### WHAT YOU SHOULD DO
Only text lines belong in the answer: the lines from the first one in the records through the line with "Check with your", copied exactly.

(Records from a dataset)
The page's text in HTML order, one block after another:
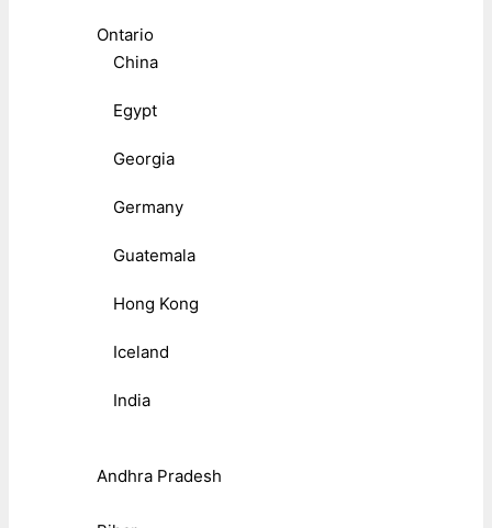
Ontario
China
Egypt
Georgia
Germany
Guatemala
Hong Kong
Iceland
India
Andhra Pradesh
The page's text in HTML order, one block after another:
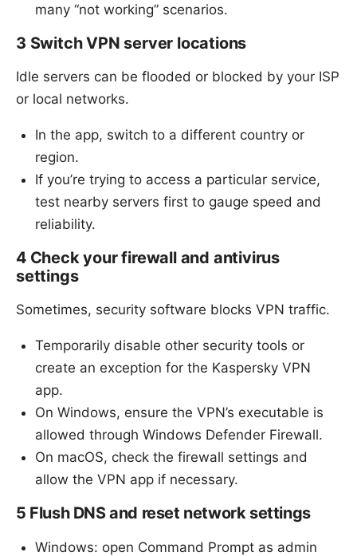
many “not working” scenarios.
3 Switch VPN server locations
Idle servers can be flooded or blocked by your ISP
or local networks.
In the app, switch to a different country or
region.
If you’re trying to access a particular service,
test nearby servers first to gauge speed and
reliability.
4 Check your firewall and antivirus
settings
Sometimes, security software blocks VPN traffic.
Temporarily disable other security tools or
create an exception for the Kaspersky VPN
app.
On Windows, ensure the VPN’s executable is
allowed through Windows Defender Firewall.
On macOS, check the firewall settings and
allow the VPN app if necessary.
5 Flush DNS and reset network settings
Windows: open Command Prompt as admin
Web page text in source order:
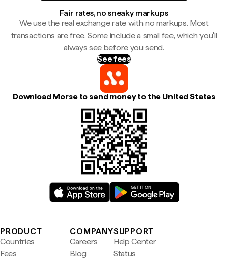
Fair rates, no sneaky markups
We use the real exchange rate with no markups. Most
transactions are free. Some include a small fee, which you'll
always see before you send.
See fees
Download Morse to send money to the United States
PRODUCT
Countries
Fees
COMPANY
Careers
Blog
SUPPORT
Help Center
Status
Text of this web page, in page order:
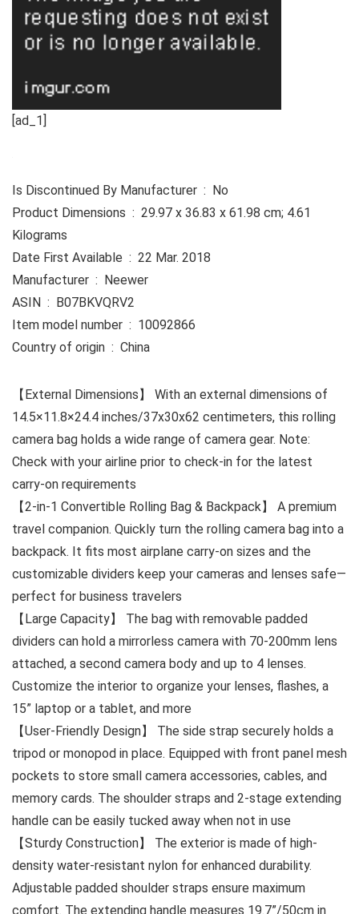
[ad_1]
Is Discontinued By Manufacturer ‏ : ‎ No
Product Dimensions ‏ : ‎ 29.97 x 36.83 x 61.98 cm; 4.61
Kilograms
Date First Available ‏ : ‎ 22 Mar. 2018
Manufacturer ‏ : ‎ Neewer
ASIN ‏ : ‎ B07BKVQRV2
Item model number ‏ : ‎ 10092866
Country of origin ‏ : ‎ China
【External Dimensions】 With an external dimensions of
14.5×11.8×24.4 inches/37x30x62 centimeters, this rolling
camera bag holds a wide range of camera gear. Note:
Check with your airline prior to check-in for the latest
carry-on requirements
【2-in-1 Convertible Rolling Bag & Backpack】 A premium
travel companion. Quickly turn the rolling camera bag into a
backpack. It fits most airplane carry-on sizes and the
customizable dividers keep your cameras and lenses safe—
perfect for business travelers
【Large Capacity】 The bag with removable padded
dividers can hold a mirrorless camera with 70-200mm lens
attached, a second camera body and up to 4 lenses.
Customize the interior to organize your lenses, flashes, a
15” laptop or a tablet, and more
【User-Friendly Design】 The side strap securely holds a
tripod or monopod in place. Equipped with front panel mesh
pockets to store small camera accessories, cables, and
memory cards. The shoulder straps and 2-stage extending
handle can be easily tucked away when not in use
【Sturdy Construction】 The exterior is made of high-
density water-resistant nylon for enhanced durability.
Adjustable padded shoulder straps ensure maximum
comfort. The extending handle measures 19.7”/50cm in
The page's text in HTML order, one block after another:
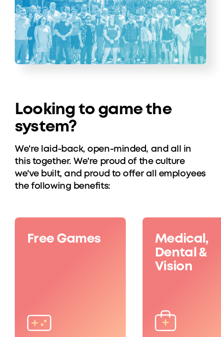
Looking to game the
system?
We're laid-back, open-minded, and all in
this together. We're proud of the culture
we've built, and proud to offer all employees
the following benefits:
Free Games
Medical,
Dental &
Vision
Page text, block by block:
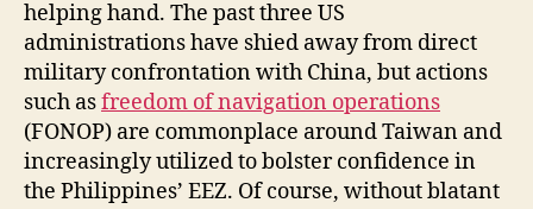
helping hand. The past three US
administrations have shied away from direct
military confrontation with China, but actions
such asfreedom of navigation operations
(FONOP) are commonplace around Taiwan and
increasingly utilized to bolster confidence in
the Philippines’ EEZ. Of course, without blatant

### ANSWER TO THE EXERCISE
The page's text in HTML order, one block after another:
Ontario
China
Egypt
Georgia
Germany
Guatemala
Hong Kong
Iceland
India
Andhra Pradesh
The page's text in HTML order, one block after another:
many “not working” scenarios.
3 Switch VPN server locations
Idle servers can be flooded or blocked by your ISP
or local networks.
In the app, switch to a different country or
region.
If you’re trying to access a particular service,
test nearby servers first to gauge speed and
reliability.
4 Check your firewall and antivirus
settings
Sometimes, security software blocks VPN traffic.
Temporarily disable other security tools or
create an exception for the Kaspersky VPN
app.
On Windows, ensure the VPN’s executable is
allowed through Windows Defender Firewall.
On macOS, check the firewall settings and
allow the VPN app if necessary.
5 Flush DNS and reset network settings
Windows: open Command Prompt as admin
Web page text in source order:
Fair rates, no sneaky markups
We use the real exchange rate with no markups. Most
transactions are free. Some include a small fee, which you'll
always see before you send.
See fees
Download Morse to send money to the United States
PRODUCT
Countries
Fees
COMPANY
Careers
Blog
SUPPORT
Help Center
Status
Text of this web page, in page order:
[ad_1]
Is Discontinued By Manufacturer ‏ : ‎ No
Product Dimensions ‏ : ‎ 29.97 x 36.83 x 61.98 cm; 4.61
Kilograms
Date First Available ‏ : ‎ 22 Mar. 2018
Manufacturer ‏ : ‎ Neewer
ASIN ‏ : ‎ B07BKVQRV2
Item model number ‏ : ‎ 10092866
Country of origin ‏ : ‎ China
【External Dimensions】 With an external dimensions of
14.5×11.8×24.4 inches/37x30x62 centimeters, this rolling
camera bag holds a wide range of camera gear. Note:
Check with your airline prior to check-in for the latest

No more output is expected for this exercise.